As a matter of fact, it was not until the Iron Curtain – the wall that separated the Soviet Union-belonging and the liberated half of Berlin – came down that the city would be re-appointed its capital status in 1990. The city attracted radicals, critics of capitalism and military, or otherwise free-spirited individuals uninterested in participating in the conventional economy. Life was as cheap as it was rough, thus helping anti-authoritarian and/or music-subcultures emerge and flourish from within the abandoned factories and warehouses they turned into temples of hedonism.
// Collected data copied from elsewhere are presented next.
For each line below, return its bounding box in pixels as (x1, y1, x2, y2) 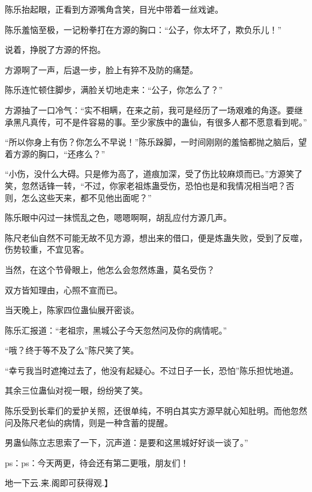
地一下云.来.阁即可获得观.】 (5, 476, 113, 489)
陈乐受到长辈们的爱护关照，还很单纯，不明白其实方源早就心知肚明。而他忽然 (5, 404, 307, 417)
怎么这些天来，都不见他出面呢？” (21, 191, 152, 203)
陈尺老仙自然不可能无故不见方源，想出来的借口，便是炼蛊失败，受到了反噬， (5, 231, 307, 244)
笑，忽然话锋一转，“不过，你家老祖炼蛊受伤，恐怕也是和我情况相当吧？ (5, 179, 286, 191)
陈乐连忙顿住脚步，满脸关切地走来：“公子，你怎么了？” (5, 83, 223, 96)
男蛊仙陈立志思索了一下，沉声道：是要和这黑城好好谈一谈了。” (5, 436, 248, 449)
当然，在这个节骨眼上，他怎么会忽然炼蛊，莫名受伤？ (5, 263, 215, 275)
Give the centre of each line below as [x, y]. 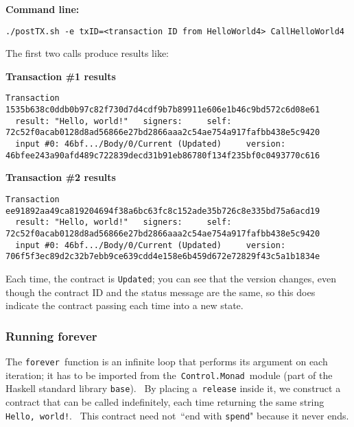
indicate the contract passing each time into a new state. [125, 305]
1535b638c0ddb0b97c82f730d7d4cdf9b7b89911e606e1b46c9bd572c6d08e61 [163, 110]
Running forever [51, 335]
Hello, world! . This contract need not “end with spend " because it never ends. [177, 415]
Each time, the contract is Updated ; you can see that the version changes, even [171, 278]
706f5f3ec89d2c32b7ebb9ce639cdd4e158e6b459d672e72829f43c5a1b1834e [163, 257]
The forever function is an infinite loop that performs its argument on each [167, 361]
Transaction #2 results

This bohemian legacy sustains Berlin’s image as a financially attainable playground for rejects, outcasts and virtuosos alike, from in and outside of Germany. Sure, the face of rebellion may have altered, its sentiments diffused into the mainstream, but as much as it is a city of virtue, Berlin simply cannot help but be soaked in irony too, enjoyably so – humorous to most, whilst giving the more profound revolutionaries of today something to vent about. How else would one tolerate the cohorts of creatives that wine and dine at Soho House or Grill Royale, demanding a "redistribution of wealth" as they gently retrieve a tiny vial of jagged cocaine from the depths of their designer handbags to launch into their sinuses in the bathroom stall? Know too that there are probably few spots on Planet Earth with a comparable density of bourgeois-leftist trust-fund-babies, DJs, freelance graphic designers, photographers and misunderstood (tattoo) artists.
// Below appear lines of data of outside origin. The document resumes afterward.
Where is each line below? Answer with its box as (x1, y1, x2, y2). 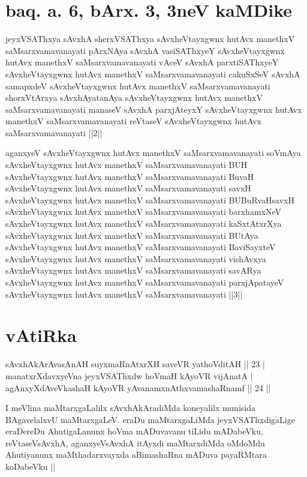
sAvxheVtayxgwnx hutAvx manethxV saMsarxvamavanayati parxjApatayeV (5, 276, 284, 288)
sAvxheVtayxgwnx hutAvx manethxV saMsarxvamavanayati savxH (5, 182, 251, 194)
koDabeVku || (5, 460, 56, 473)
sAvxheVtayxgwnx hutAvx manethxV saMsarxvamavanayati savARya (5, 264, 261, 277)
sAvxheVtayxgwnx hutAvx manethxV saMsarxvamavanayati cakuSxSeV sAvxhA (5, 67, 300, 80)
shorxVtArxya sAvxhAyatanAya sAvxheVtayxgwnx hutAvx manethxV (5, 91, 263, 104)
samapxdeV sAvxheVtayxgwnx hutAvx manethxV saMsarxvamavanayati (5, 79, 270, 92)
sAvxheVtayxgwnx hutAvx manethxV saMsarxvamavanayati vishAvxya (5, 252, 266, 265)

Jokes – or are they? – aside, these days, Berlin is still a highly politicised city, with its people very vocal, very practical, and a cultural agenda aiming to rectify 20th century wrongdoings by reminding us of them. Take, for instance, the Holocaust memorial close to Brandenburger Tor. 2700 maze-like pillars lead to an underground museum that holds information on Jews murdered by Nazi-era genocide – perhaps the most abstract yet most famous structure of its kind. As the monoliths creep in on the spectator wandering deeper into their orbit, there is a sense of remorseful discomfort evoked, crucial to transporting this site’s powerful message. Another demonstration of meshing yesterday’s sinister with tomorrow’s more hopeful symbolism can be witnessed on the Museumsinsel’s (Museum Island) Neue Museum, which, prior to its restoration by David Chipperfield, was a sheer carcass. Laying bare the scars of warfare, bullet holes in its facade as cautionary keepsakes, it showcases a symbiosis of history and the contemporary – one of the few things characteristically Berlin. Paying attention to mementos like these will help colourize your picture of Berlin beyond Dildoking, dark rooms and Spätis. Not that those things aren’t fun, but fine-tune yourself too, to detect the minor and major, marvellous and tragic innuendos that separate the commodified from the authentic layers of the time-warped onion that is Berlin.